Wackerbarth: Zum Beispiel bin ich kein guter Posaunist, kein guter Pianist, kein großartiger Lehrer. Aber von allem kann ich schon ein bisschen. Und weil in diesem Beruf die eierlegende Wollmilchsau gefragt ist, war das für mich natürlich großartig von allen so bisschen zu können und damit alle Felder oder die meisten zumindest bespielen zu können.

Aus Ihrem Wirkungskreis klingt‘s aber anders: Sie sind allseits beliebt, gelten als Menschenfreund mit großem Herzen, als Mann mit klaren – auch mal kritischen – Worten, der Mut hat, anzuecken. Sehen Sie sich auch so?
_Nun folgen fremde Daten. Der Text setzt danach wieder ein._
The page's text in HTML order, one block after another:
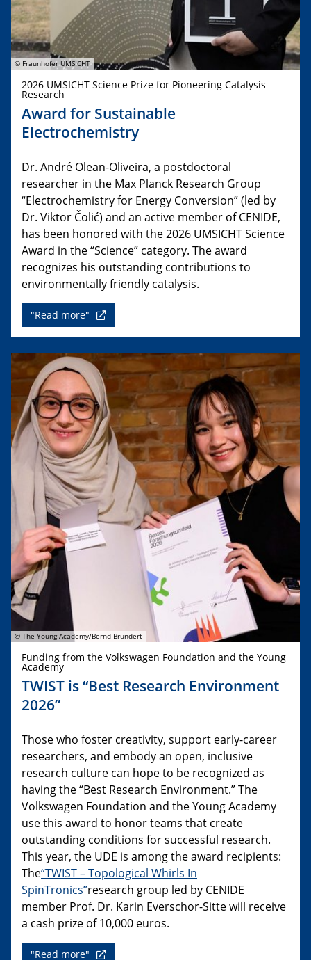
© Fraunhofer UMSICHT
2026 UMSICHT Science Prize for Pioneering Catalysis
Research
Award for Sustainable
Electrochemistry
Dr. André Olean-Oliveira, a postdoctoral
researcher in the Max Planck Research Group
“Electrochemistry for Energy Conversion” (led by
Dr. Viktor Čolić) and an active member of CENIDE,
has been honored with the 2026 UMSICHT Science
Award in the “Science” category. The award
recognizes his outstanding contributions to
environmentally friendly catalysis.
"Read more"
© The Young Academy/Bernd Brundert
Funding from the Volkswagen Foundation and the Young
Academy
TWIST is “Best Research Environment
2026”
Those who foster creativity, support early-career
researchers, and embody an open, inclusive
research culture can hope to be recognized as
having the “Best Research Environment.” The
Volkswagen Foundation and the Young Academy
use this award to honor teams that create
outstanding conditions for successful research.
This year, the UDE is among the award recipients:
The“TWIST – Topological Whirls In
SpinTronics”research group led by CENIDE
member Prof. Dr. Karin Everschor-Sitte will receive
a cash prize of 10,000 euros.
"Read more"
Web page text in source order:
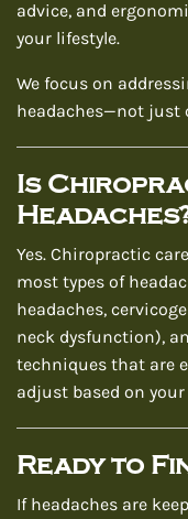
advice, and
your lifestyle.
We focus on
headaches—not just
Is
Yes. Chiropractic
most types of
headaches,
neck dysfunction),
techniques that are
adjust based on
Ready to
If headaches are
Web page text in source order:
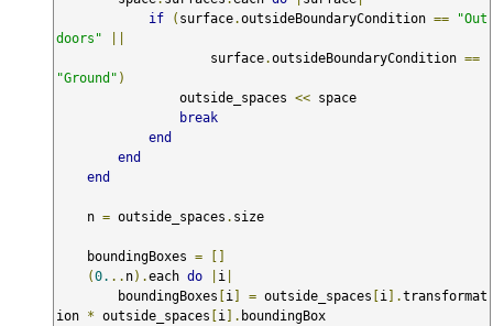
if
( surface.outsideBoundaryCondition ==
"Out
doors"
                    surface
.outsideBoundaryCondition ==
"Ground" )
                outside_spaces
<< space
break
end
end
end
    n
= outside_spaces . size
    boundingBoxes
=
(0. .. n).each do i
        boundingBoxes
i = outside_spaces i ].transformat
ion * outside_spaces i ]. boundingBox
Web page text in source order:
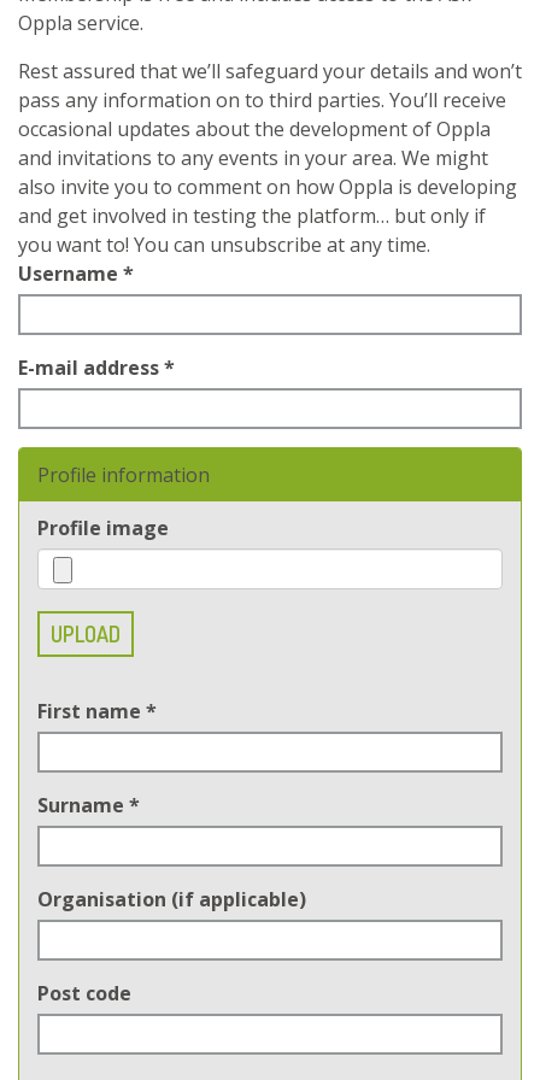
Oppla service.
Rest assured that we’ll safeguard your details and won’t
pass any information on to third parties. You’ll receive
occasional updates about the development of Oppla
and invitations to any events in your area. We might
also invite you to comment on how Oppla is developing
and get involved in testing the platform… but only if
you want to! You can unsubscribe at any time.
Username *
E-mail address*
Profile information
Profile image
UPLOAD
First name *
Surname *
Organisation (if applicable)
Post code
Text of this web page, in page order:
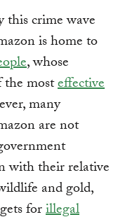
this crime wave
is home to
, whose
the mosteffective
many
are not
with their relative
and gold,
forillegal
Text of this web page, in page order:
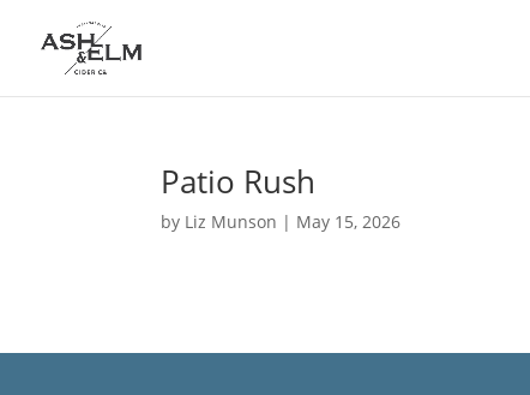
Patio Rush
by Liz Munson | May 15, 2026
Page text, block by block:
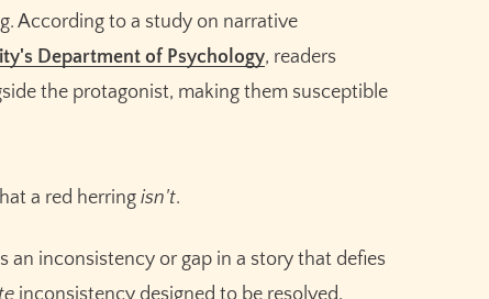
According to a study on narrative
Department of Psychology, readers
the protagonist, making them susceptible
a red herring isn't.
an inconsistency or gap in a story that defies

Wackerbarth: Nee - ich wundere mich immer wieder darüber, welche Wirkung meine Aussagen haben sollen. Es sind für mich zwei Paar Stiefel im Bezug auf das, was man sagt, und das, was als Echo zurück kommt. Es ist immer ein Glücksfall, wenn die Kommunikation zwischen Sender und Empfänger und umgekehrt gelingt. Scheinbar finde ich aber solche Worte, die die Menschen derart in einer Weise berühren und bewegen, dass sie in ihnen etwas auslöst. Wenn zum Beispiel etwas von meinem inneren Glauben, meiner Überzeugung, meinem Gottesverhältnis - sowie ich das verstehe - genügt, dass bei ganz vielen Leuten Türen aufgehen, ist das für mich ein Wahnsinnsgeschenk.
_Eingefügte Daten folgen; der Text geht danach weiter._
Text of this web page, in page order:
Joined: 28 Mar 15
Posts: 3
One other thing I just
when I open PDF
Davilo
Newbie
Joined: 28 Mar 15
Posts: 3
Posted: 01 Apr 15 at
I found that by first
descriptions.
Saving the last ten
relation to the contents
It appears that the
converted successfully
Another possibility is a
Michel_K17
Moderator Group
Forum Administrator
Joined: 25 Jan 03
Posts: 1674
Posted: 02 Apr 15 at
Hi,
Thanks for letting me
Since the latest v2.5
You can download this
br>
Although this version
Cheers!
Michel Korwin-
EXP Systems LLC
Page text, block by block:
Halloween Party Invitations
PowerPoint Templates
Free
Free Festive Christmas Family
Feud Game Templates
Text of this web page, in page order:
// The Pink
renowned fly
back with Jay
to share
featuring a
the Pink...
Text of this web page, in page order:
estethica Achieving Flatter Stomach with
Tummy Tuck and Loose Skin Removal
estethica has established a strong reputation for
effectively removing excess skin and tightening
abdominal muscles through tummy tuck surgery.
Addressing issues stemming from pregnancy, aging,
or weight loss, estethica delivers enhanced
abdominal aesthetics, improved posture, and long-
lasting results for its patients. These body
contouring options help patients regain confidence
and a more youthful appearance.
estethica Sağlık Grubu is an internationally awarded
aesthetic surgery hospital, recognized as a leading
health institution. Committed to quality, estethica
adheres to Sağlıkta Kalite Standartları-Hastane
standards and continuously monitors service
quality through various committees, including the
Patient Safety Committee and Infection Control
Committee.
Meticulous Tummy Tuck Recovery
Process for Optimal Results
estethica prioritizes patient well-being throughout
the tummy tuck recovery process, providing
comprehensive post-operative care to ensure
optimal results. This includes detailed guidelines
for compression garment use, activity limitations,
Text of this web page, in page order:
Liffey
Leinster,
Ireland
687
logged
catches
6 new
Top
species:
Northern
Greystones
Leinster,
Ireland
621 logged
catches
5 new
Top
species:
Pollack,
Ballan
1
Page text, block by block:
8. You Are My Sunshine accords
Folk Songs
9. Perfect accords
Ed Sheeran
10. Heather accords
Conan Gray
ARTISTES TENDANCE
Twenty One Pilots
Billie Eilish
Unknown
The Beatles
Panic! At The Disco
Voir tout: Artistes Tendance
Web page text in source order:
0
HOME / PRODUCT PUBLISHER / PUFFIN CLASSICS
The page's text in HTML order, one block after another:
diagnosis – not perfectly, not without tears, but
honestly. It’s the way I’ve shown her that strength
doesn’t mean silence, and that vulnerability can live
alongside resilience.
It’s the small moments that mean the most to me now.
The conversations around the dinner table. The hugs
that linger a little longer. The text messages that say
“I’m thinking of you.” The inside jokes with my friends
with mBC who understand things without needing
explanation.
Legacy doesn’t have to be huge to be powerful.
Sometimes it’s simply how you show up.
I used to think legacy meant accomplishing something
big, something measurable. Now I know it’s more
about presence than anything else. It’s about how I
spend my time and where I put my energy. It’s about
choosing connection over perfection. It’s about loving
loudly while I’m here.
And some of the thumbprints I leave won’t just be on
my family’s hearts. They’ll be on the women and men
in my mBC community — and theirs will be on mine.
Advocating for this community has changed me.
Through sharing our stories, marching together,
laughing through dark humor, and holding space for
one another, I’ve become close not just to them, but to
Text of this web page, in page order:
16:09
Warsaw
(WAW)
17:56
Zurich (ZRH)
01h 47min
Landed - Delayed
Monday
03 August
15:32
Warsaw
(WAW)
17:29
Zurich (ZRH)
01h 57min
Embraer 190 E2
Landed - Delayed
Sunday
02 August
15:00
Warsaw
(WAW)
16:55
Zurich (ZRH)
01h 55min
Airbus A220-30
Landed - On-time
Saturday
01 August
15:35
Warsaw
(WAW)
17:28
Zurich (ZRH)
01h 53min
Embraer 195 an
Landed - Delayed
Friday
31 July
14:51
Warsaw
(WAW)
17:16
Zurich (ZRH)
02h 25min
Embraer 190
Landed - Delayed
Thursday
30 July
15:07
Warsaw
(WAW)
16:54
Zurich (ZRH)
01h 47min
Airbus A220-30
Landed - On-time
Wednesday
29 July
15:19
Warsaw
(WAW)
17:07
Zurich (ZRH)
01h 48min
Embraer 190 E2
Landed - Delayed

Wer Sie erlebt spürt, dass Sie ein großer Menschenfreund sind...

Wackerbarth: Ja, das bin ich wirklich. Wer von mir nicht geliebt werden will, muss schon ‚ne ganze Menge anstellen (lachend). Grundsätzlich habe ich Menschen unglaublich gern und ich bin fasziniert von ihrer Geschichte. Vor allem dann, wenn sie beginnen aufgrund eines Problems, an sich zu arbeiten, sich selbst kritisch sehen und sich verändern wollen. Das finde ich wunderbar, was dann daraus werden kann.
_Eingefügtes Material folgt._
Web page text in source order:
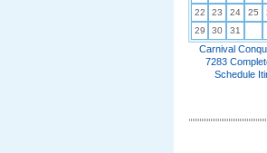
22
23 24 25
29
30 31
Carnival
7283
Schedule
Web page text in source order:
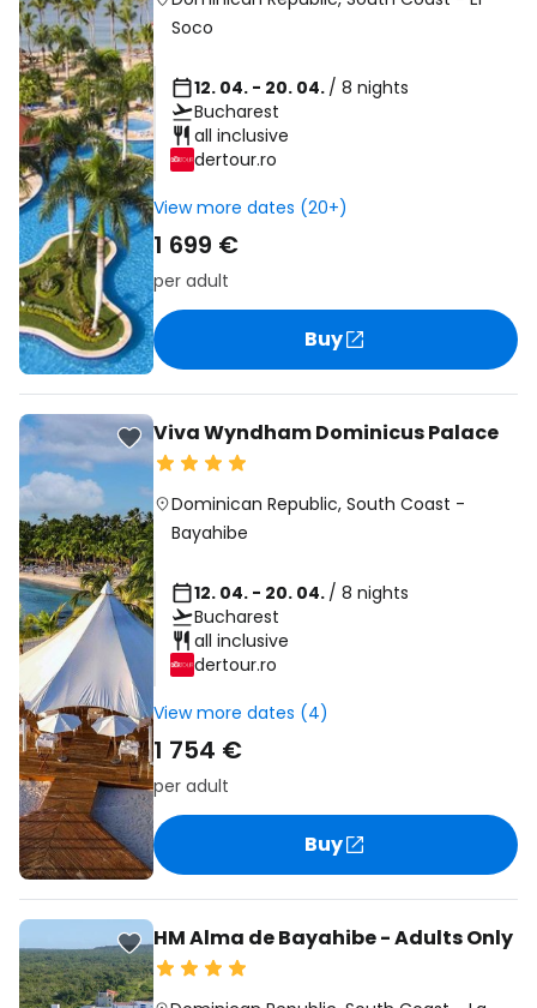
Soco
12. 04. - 20. 04. / 8 nights
Bucharest
all inclusive
dertour.ro
View more dates (20+)
1 699 €
per adult
Buy
Viva Wyndham Dominicus Palace
Dominican Republic, South Coast -
Bayahibe
12. 04. - 20. 04. / 8 nights
Bucharest
all inclusive
dertour.ro
View more dates (4)
1 754 €
per adult
Buy
HM Alma de Bayahibe - Adults Only
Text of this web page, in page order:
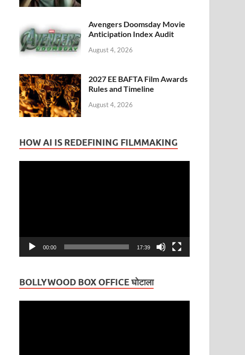
Avengers Doomsday Movie
Anticipation Index Audit
August 4, 2026
2027 EE BAFTA Film Awards
Rules and Timeline
August 4, 2026
HOW AI IS REDEFINING FILMMAKING
00:00 17:39
BOLLYWOOD BOX OFFICE घोटाला
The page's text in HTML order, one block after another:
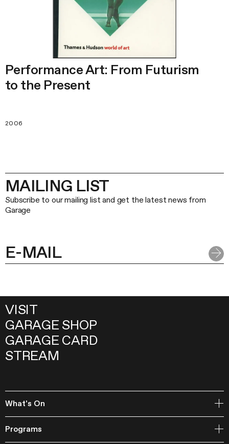
Performance Art: From Futurism
to the Present
2006
MAILING LIST
Subscribe to our mailing list and get the latest news from
Garage
VISIT
GARAGE SHOP
GARAGE CARD
STREAM
What's On
Events
Programs
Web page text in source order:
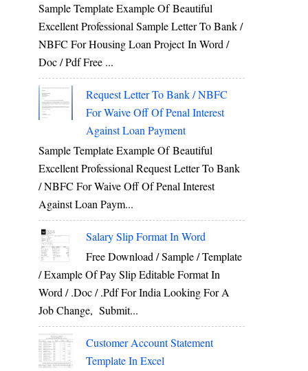
Sample Template Example Of Beautiful
Excellent Professional Sample Letter To Bank /
NBFC For Housing Loan Project In Word /
Doc / Pdf Free ...
Request Letter To Bank / NBFC
For Waive Off Of Penal Interest
Against Loan Payment
Sample Template Example Of Beautiful
Excellent Professional Request Letter To Bank
/ NBFC For Waive Off Of Penal Interest
Against Loan Paym...
Salary Slip Format In Word
Free Download / Sample / Template
/ Example Of Pay Slip Editable Format In
Word / .Doc / .Pdf For India Looking For A
Job Change, Submit...
Customer Account Statement
Template In Excel
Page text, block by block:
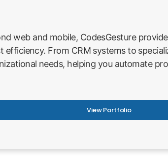
web and mobile, CodesGesture
efficiency. From CRM systems to
needs, helping you automate
View Portfolio
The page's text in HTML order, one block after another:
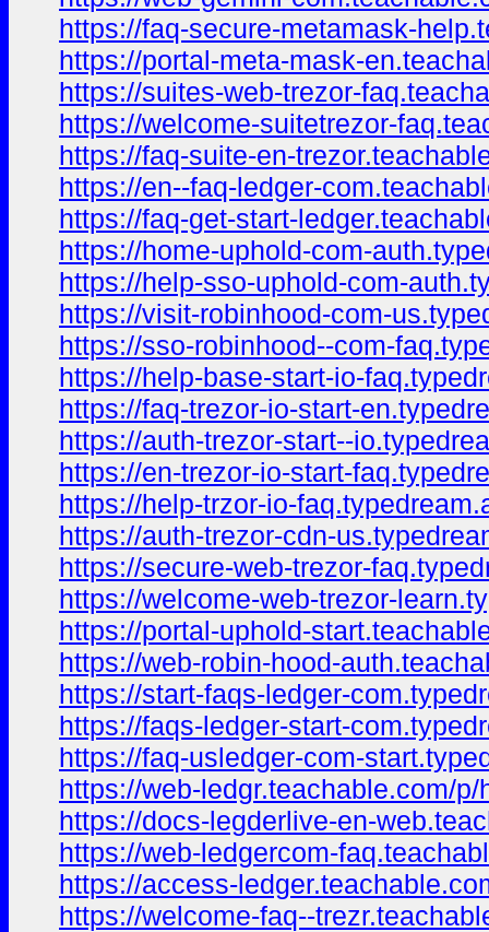
https://faq-secure-metamask-
https://portal-meta-mask-
https://suites-web-trezor-
https://welcome-suitetrezor-
https://faq-suite-en-
https://en--faq-ledger-
https://faq-get-start-
https://home-uphold-com-
https://help-sso-uphold-com-
https://visit-robinhood-com-
https://sso-robinhood--com-
https://help-base-start-io-
https://faq-trezor-io-start-
https://auth-trezor-start--
https://en-trezor-io-start-
https://help-trzor-io-
https://auth-trezor-cdn-
https://secure-web-trezor-
https://welcome-web-trezor-
https://portal-uphold-
https://web-robin-hood-
https://start-faqs-ledger-
https://faqs-ledger-start-
https://faq-usledger-com-
https://web-ledgr.teachable.com/p/
https://docs-legderlive-en-
https://web-ledgercom-
https://access-
https://welcome-faq--
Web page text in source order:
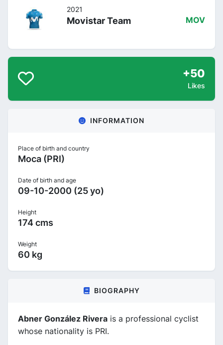
2021
Movistar Team MOV
+50
Likes
INFORMATION
Place of birth and country
Moca (PRI)
Date of birth and age
09-10-2000 (25 yo)
Height
174 cms
Weight
60 kg
BIOGRAPHY
Abner González Rivera is a professional cyclist
whose nationality is PRI.
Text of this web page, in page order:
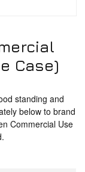
Case)
standing and
below to brand
Commercial Use
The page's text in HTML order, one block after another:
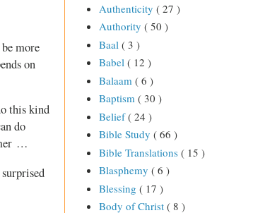
more
on
this kind
do
…
Authenticity ( 27 )
Authority ( 50 )
Baal ( 3 )
Babel ( 12 )
Balaam ( 6 )
Baptism ( 30 )
Belief( 24 )
Bible Study ( 66 )
Bible Translations ( 15 )
Blasphemy ( 6 )
Blessing ( 17 )
Body of Christ ( 8 )

Sie haben einen Wunsch frei: Für sich und für diese Welt. Wie würden sie ihn formulieren?

Wackerbarth: Ich wünsch mir, das Vertrauen nicht zu verlieren, was mich all‘ die Jahre getragen hat und alles weiterhin gelassen hinnehmen kann. Für die Welt wünsche ich mir, dass der Wahnsinn aufhört, wie Menschen aufeinander losgehen, wie sie miteinander umgehen, sei es im Kleinen wie im Großen. Die zunehmend fehlende gegenseitige Wertschätzung bereitet mir Sorgen. Ich wünsche mir, dass Menschen wieder lernen, miteinander respektvoller umzugehen.